RQM is metaphysically neutral, but it has a strong relational stance that questions strong realism (Laudisa 2019), in a sense detailed below. Because of this tingling with realism, RQM has been framed, in turn, in the context of various philosophical perspectives, including constructive empiricism (van Fraassen 2010), neo-Kantism (Bitbol 2007 [Other Internet Resources/OIR], Bitbol 2010), more recently anti-monism (Dorato 2016) and structural realism (Candiotto 2017). (See also Brown 2009, Wood 2010 [OIR].) The interpretation has aspects in common with QBism (Fuchs 2001, 2002 [OIR]), with Healey’s pragmatist approach (Healey 1989) and especially with the view of quantum theory discussed by Zeilinger and Bruckner (Zeilinger 1999, Brukner & Zeilinger 2003).

- 1. Main Ideas
- 2. Related Issues
- 3. General Comments
- Bibliography
- Academic Tools
- Other Internet Resources
- Related Entries

## 1. Main Ideas

### 1.1 Values of physical variables

The starting point of RQM is that quantum mechanics is not about a wave function (or a quantum state) \(\psi\); it is about values of physical variables. The ontology assumed by RQM, accordingly, includes only physical systems and variables that take values, as in classical mechanics. For instance, a real fact is the position of a particle having a certain value \(x\) at a certain time t. Facts as this one (“the particle is at \(x\) at time t”) are called “events”, or “quantum events”. Quantum theory is about events. However, in classical mechanics there are two general assumptions that are abandoned in quantum theory.

(a) In classical mechanics it is assumed that all variables of a system have always a value at every time. RQM, on the contrary, assumes that this is in not the case in nature in general (Heisenberg 1925; Kochen & Specker 1967). Rather, this is only an approximation that holds when disregarding quantum phenomena. Physical variables acquire values only at some times, and have no value at the other times. Events, in other words, are discrete. This is the basic intuition that led Heisenberg to find the key to quantum mechanics in 1925; that is, there are questions that make sense in classical mechanics, but have no significance in nature. For instance, the question “What is the y-component of the spin of an electron when its z-component is \(\frac{1}{2} \hslash\)” is is meaningless: neither it admits an operational definition, nor is it needed for a realistic understanding of nature (see below, about realism). When does then a generic variable \(A\) of a system \(S\) acquire a value? When does an event happen? The RQM answer is: when and only when the system \(S\) interacts with a second system \(S'\) and the effect of the interaction on \(S'\) depends on the variable \(A\). In RQM, this is what it means for a variable to have a value.

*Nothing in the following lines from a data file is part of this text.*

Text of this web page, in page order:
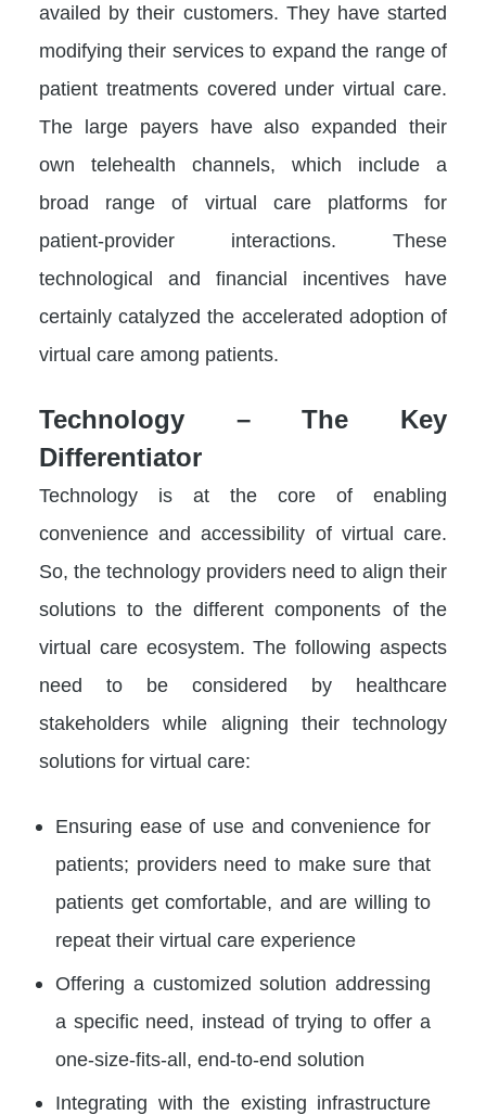
availed by their customers. They have started
modifying their services to expand the range of
patient treatments covered under virtual care.
The large payers have also expanded their
own telehealth channels, which include a
broad range of virtual care platforms for
patient-provider interactions. These
technological and financial incentives have
certainly catalyzed the accelerated adoption of
virtual care among patients.
Technology – The Key
Differentiator
Technology is at the core of enabling
convenience and accessibility of virtual care.
So, the technology providers need to align their
solutions to the different components of the
virtual care ecosystem. The following aspects
need to be considered by healthcare
stakeholders while aligning their technology
solutions for virtual care:
Ensuring ease of use and convenience for
patients; providers need to make sure that
patients get comfortable, and are willing to
repeat their virtual care experience
Offering a customized solution addressing
a specific need, instead of trying to offer a
one-size-fits-all, end-to-end solution
Integrating with the existing infrastructure
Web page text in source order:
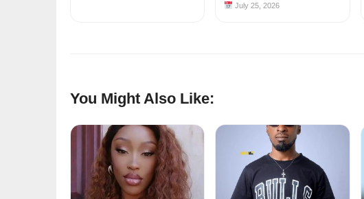
July 25, 2026
You Might Also Like:
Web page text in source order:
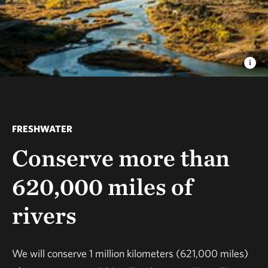
FRESHWATER
Conserve more than
620,000 miles of
rivers
We will conserve 1 million kilometers (621,000 miles)
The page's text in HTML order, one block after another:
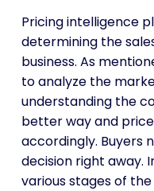
Pricing intelligence
determining the
business. As
to analyze the
understanding the
better way and
accordingly. Buyers
decision right away.
various stages of
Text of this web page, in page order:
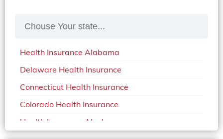
Car Insurance in Arkansas
Car Insurance Michigan
Health Insurance Alabama
Delaware Health Insurance
Connecticut Health Insurance
Colorado Health Insurance
Health Insurance Alaska
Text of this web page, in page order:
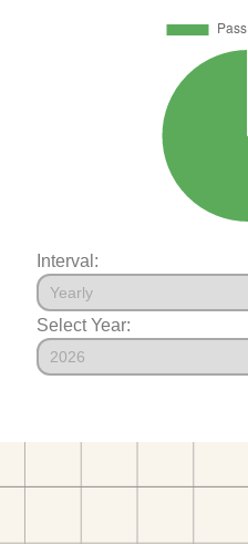
Interval:
Select Year:
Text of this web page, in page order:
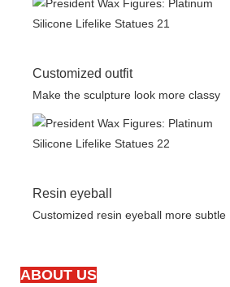
Customized outfit
Make the sculpture look more classy
Resin eyeball
Customized resin eyeball more subtle
ABOUT US
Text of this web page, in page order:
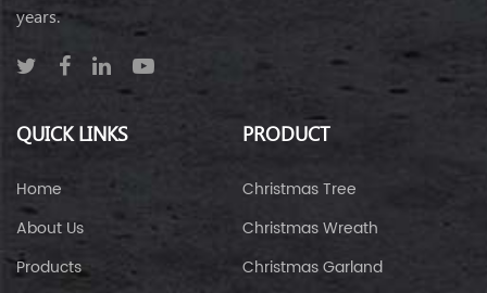
years.
QUICK LINKS
Home
About Us
Products
PRODUCT
Christmas Tree
Christmas Wreath
Christmas Garland
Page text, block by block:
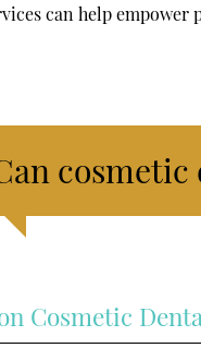
can help
Cosmetic
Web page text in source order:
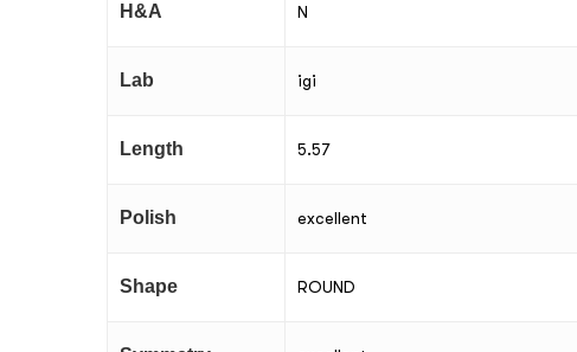
H&A N
Lab igi
Length 5.57
Polish excellent
Shape ROUND
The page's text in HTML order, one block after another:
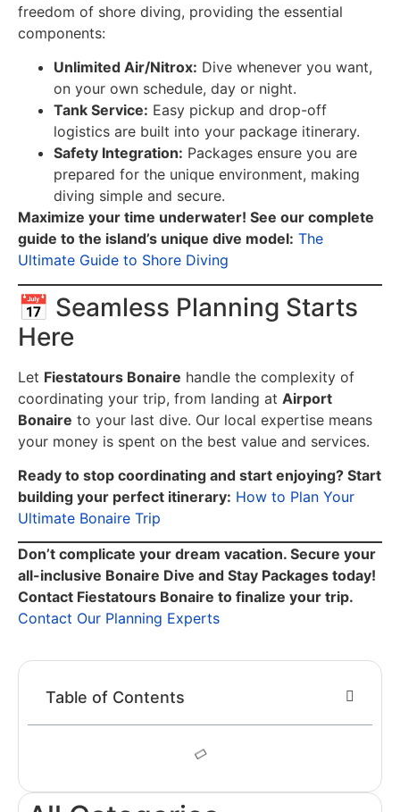
freedom of shore diving, providing the essential
components:
Unlimited Air/Nitrox: Dive whenever you want,
on your own schedule, day or night.
Tank Service: Easy pickup and drop-off
logistics are built into your package itinerary.
Safety Integration: Packages ensure you are
prepared for the unique environment, making
diving simple and secure.
Maximize your time underwater! See our complete
guide to the island’s unique dive model: The
Ultimate Guide to Shore Diving
📅 Seamless Planning Starts
Here
Let Fiestatours Bonaire handle the complexity of
coordinating your trip, from landing at Airport
Bonaire to your last dive. Our local expertise means
your money is spent on the best value and services.
Ready to stop coordinating and start enjoying? Start
building your perfect itinerary: How to Plan Your
Ultimate Bonaire Trip
Don’t complicate your dream vacation. Secure your
all-inclusive Bonaire Dive and Stay Packages today!
Contact Fiestatours Bonaire to finalize your trip.
Contact Our Planning Experts
Table of Contents
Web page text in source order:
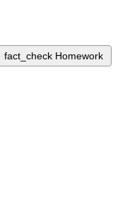
fact_check Homework
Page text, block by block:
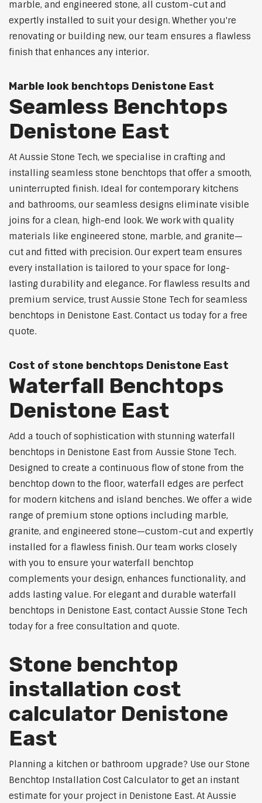
marble, and engineered stone, all custom-cut and
expertly installed to suit your design. Whether you're
renovating or building new, our team ensures a flawless
finish that enhances any interior.
Marble look benchtops Denistone East
Seamless Benchtops
Denistone East
At Aussie Stone Tech, we specialise in crafting and
installing seamless stone benchtops that offer a smooth,
uninterrupted finish. Ideal for contemporary kitchens
and bathrooms, our seamless designs eliminate visible
joins for a clean, high-end look. We work with quality
materials like engineered stone, marble, and granite—
cut and fitted with precision. Our expert team ensures
every installation is tailored to your space for long-
lasting durability and elegance. For flawless results and
premium service, trust Aussie Stone Tech for seamless
benchtops in Denistone East. Contact us today for a free
quote.
Cost of stone benchtops Denistone East
Waterfall Benchtops
Denistone East
Add a touch of sophistication with stunning waterfall
benchtops in Denistone East from Aussie Stone Tech.
Designed to create a continuous flow of stone from the
benchtop down to the floor, waterfall edges are perfect
for modern kitchens and island benches. We offer a wide
range of premium stone options including marble,
granite, and engineered stone—custom-cut and expertly
installed for a flawless finish. Our team works closely
with you to ensure your waterfall benchtop
complements your design, enhances functionality, and
adds lasting value. For elegant and durable waterfall
benchtops in Denistone East, contact Aussie Stone Tech
today for a free consultation and quote.
Stone benchtop
installation cost
calculator Denistone
East
Planning a kitchen or bathroom upgrade? Use our Stone
Benchtop Installation Cost Calculator to get an instant
estimate for your project in Denistone East. At Aussie

(b) The second assumption of classical mechanics which is dropped in
RQM is that there are variables that take absolute values, namely
values independent from any other systems. Instead, RQM assumes that
*all* (contingent) physical variables are relational. (The
contingent variables are those with in classical theory are
represented by phase space functions.) Any value these variables take
is always (implicitly or explicitly) labelled by a second physical
system. If the variable \(A\) of a system \(S\) takes a value in the
interaction with a second systems \(S'\), the value it takes is only
*relative to* \(S'\). The actualisation of an event is always
relative to a system. The concrete meaning of this is the postulate
above, according to which future ways the system \(S\) affects \(S'\)
depend (probabilistically) on the values that variables of \(S\) have
taken with respect to \(S'\), but *future ways the system \(S\)
affect a third system \(S''\) do not*. The ensemble of all events
relative to an arbitrary system \(S'\), together with the
probabilistic predictions these entail, is called the
“perspective” of the “observer” \(S'\).

The central claim at the basis of RQM is therefore that: “different observers can give different accounts of the same set of events” (Rovelli 1996: 1643). Textbook quantum mechanics is a complete description of the perspective of a single observer, but it disregards the effect of this observer system on the perspective of other systems. RQM emphasises the fact that the observer itself behaves as a quantum system, when acting on other systems. The relation between perspectives is discussed below.

### 1.2 Relative variables: “Different observers can give different accounts of the same set of events”

Relative variables are variables whose value does not depend on a
single system, but rather on two systems. A well known example is the
velocity of an object in classical mechanics. The velocity is always
implicitly or explicitly relative to a second object. There is no
“velocity of a single object”, irrespectively on any other
object, in classical mechanics. Other well-known examples are the
electric potential (only the potential of a conductor with respect to
another conductor has physical meaning) and position (only position
with respect to some other object has physical meaning). Relational
quantum mechanics takes a further long step in this direction,
assuming that we can make sense of quantum mechanics by assuming that
*all* physical variables are relational in this sense.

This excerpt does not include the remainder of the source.